Magnetized phyto-adsorbents for industrial dye removal: functionalization and mechanistic insights for sustainable wastewater remediation

Abstract

Industrial effluents from textile, leather, and dye manufacturing are major sources of water pollution, often containing synthetic dyes such as azo, reactive, and basic classes. These dyes are highly stable, toxic, and persistent, posing significant risks to both the ecosystem and human health. Conventional treatment methods, such as coagulation, oxidation, and activated carbon filtration, are often costly and operationally challenging, highlighting the need for sustainable alternatives. This review provides a comprehensive analysis of magnetized plant-based adsorbents, focusing on their composition, synthesis strategies, adsorption behaviour, and real-world potential. Incorporating Fe₃O₄ nanoparticles (NPs) into lignocellulosic biomass through co-precipitation, sol–gel, hydrothermal, or in situ embedding techniques enhances surface functionality, adsorption kinetics, and recovery efficiency. Adsorption mechanisms, modeled using Langmuir and Freundlich isotherms and pseudo-second-order kinetics, demonstrated the capacities of common dyes.
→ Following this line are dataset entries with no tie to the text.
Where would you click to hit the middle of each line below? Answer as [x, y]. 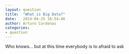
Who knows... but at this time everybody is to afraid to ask [64, 46]
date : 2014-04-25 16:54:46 [35, 19]
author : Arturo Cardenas [31, 23]
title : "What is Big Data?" [35, 14]
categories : [17, 28]
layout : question [23, 10]
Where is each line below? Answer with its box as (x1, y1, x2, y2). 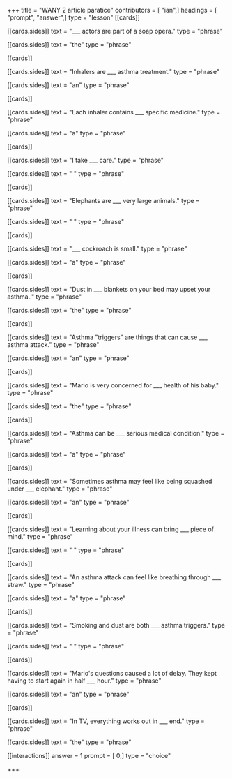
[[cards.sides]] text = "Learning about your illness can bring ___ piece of (7, 525, 215, 533)
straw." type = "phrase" (7, 581, 75, 588)
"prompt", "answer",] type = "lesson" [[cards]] (7, 13, 141, 22)
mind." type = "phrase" (7, 533, 73, 540)
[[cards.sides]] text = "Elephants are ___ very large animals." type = (7, 197, 200, 205)
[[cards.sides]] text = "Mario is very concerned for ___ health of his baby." (7, 381, 219, 389)
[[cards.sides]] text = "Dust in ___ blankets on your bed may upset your (7, 285, 211, 293)
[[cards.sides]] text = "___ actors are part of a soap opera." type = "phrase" (7, 27, 223, 35)
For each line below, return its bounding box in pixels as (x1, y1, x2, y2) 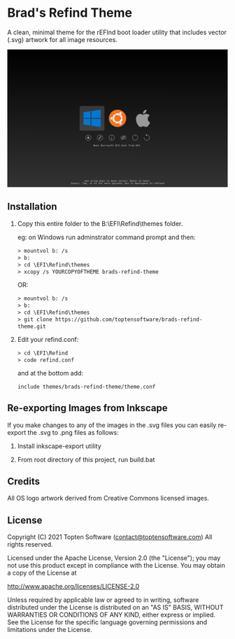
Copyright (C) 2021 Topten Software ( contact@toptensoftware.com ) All (7, 533, 213, 541)
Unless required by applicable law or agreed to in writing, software (7, 596, 199, 604)
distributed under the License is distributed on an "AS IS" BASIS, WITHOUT (7, 603, 224, 612)
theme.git (17, 323, 47, 330)
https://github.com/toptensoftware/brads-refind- (55, 316, 203, 323)
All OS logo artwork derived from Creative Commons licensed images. (7, 494, 210, 503)
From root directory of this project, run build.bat (17, 455, 155, 464)
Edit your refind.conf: (17, 335, 79, 343)
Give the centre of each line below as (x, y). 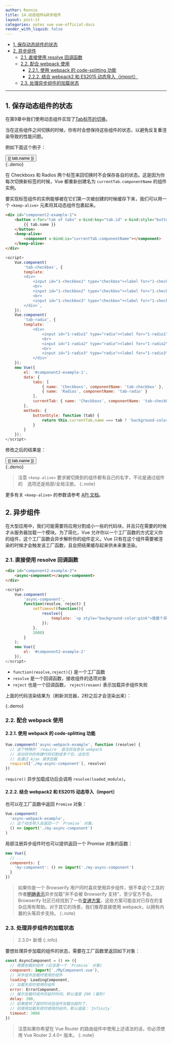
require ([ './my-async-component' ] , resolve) (58, 764)
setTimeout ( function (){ (58, 609)
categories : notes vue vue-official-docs (50, 24)
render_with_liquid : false (34, 29)
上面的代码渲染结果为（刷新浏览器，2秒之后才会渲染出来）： (68, 695)
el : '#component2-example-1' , (56, 372)
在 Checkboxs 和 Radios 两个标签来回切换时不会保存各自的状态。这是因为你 (85, 175)
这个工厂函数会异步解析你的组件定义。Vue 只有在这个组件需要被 (91, 538)
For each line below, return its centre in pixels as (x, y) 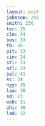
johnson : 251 (23, 18)
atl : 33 (16, 68)
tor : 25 (16, 29)
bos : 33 (16, 40)
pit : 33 (16, 51)
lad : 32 (16, 113)
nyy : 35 (16, 85)
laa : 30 (16, 91)
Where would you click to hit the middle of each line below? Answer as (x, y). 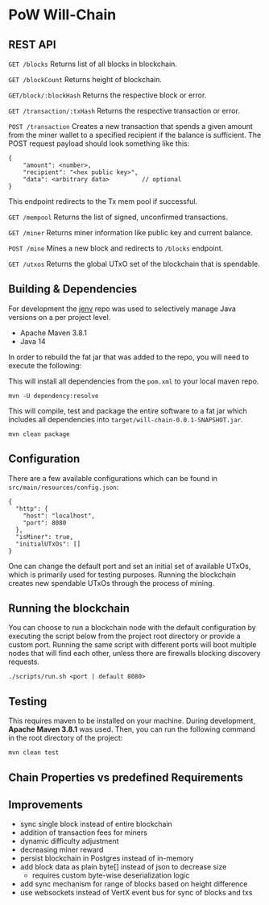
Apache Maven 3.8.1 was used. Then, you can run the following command (132, 729)
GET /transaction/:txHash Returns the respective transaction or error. (124, 111)
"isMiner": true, (45, 537)
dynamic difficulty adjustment (69, 841)
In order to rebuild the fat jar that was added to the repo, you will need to (129, 357)
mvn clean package (39, 434)
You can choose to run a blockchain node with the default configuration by (132, 628)
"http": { (32, 509)
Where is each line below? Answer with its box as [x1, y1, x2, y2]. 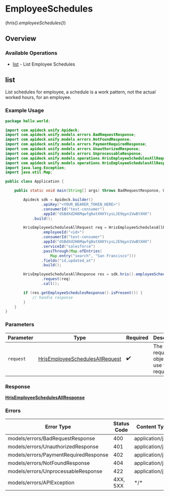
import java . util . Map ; [5, 170, 53, 175]
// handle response [32, 295, 73, 300]
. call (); [41, 281, 59, 286]
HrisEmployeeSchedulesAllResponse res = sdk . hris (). [23, 272, 136, 277]
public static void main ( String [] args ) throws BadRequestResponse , [14, 188, 161, 193]
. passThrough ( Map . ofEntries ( [41, 249, 102, 254]
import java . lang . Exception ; [5, 165, 66, 170]
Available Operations [5, 49, 58, 57]
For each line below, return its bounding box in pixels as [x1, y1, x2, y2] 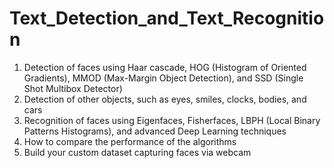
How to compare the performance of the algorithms [23, 135, 237, 147]
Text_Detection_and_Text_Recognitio [9, 7, 325, 30]
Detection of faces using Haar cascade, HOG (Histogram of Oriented [23, 61, 307, 73]
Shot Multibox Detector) [23, 82, 123, 94]
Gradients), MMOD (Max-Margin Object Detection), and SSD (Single [23, 72, 304, 84]
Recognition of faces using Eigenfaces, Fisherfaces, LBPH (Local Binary [23, 114, 321, 126]
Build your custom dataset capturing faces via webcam [23, 146, 252, 158]
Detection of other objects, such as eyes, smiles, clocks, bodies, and [23, 93, 307, 105]
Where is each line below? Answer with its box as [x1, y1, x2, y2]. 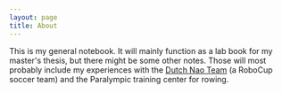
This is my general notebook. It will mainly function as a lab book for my [9, 45, 273, 56]
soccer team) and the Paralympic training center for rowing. [9, 74, 229, 84]
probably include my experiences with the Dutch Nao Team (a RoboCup [9, 64, 274, 75]
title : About [9, 21, 58, 30]
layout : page [9, 12, 58, 22]
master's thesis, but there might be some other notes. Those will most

Comparative studies show that magnetized biosorbents outperform non-magnetized systems in terms of adsorption efficiency, reusability, and operational feasibility. The review also addresses scale-up challenges, including nanoparticle leaching, regulatory compliance, and production costs, and highlights potential solutions such as green synthesis, MOF-biomass hybrids, and modular reactor designs. Overall, magnetized biosorbents represent a scalable, cost-effective, and environmentally responsible approach for industrial wastewater remediation, aligning with global sustainability goals.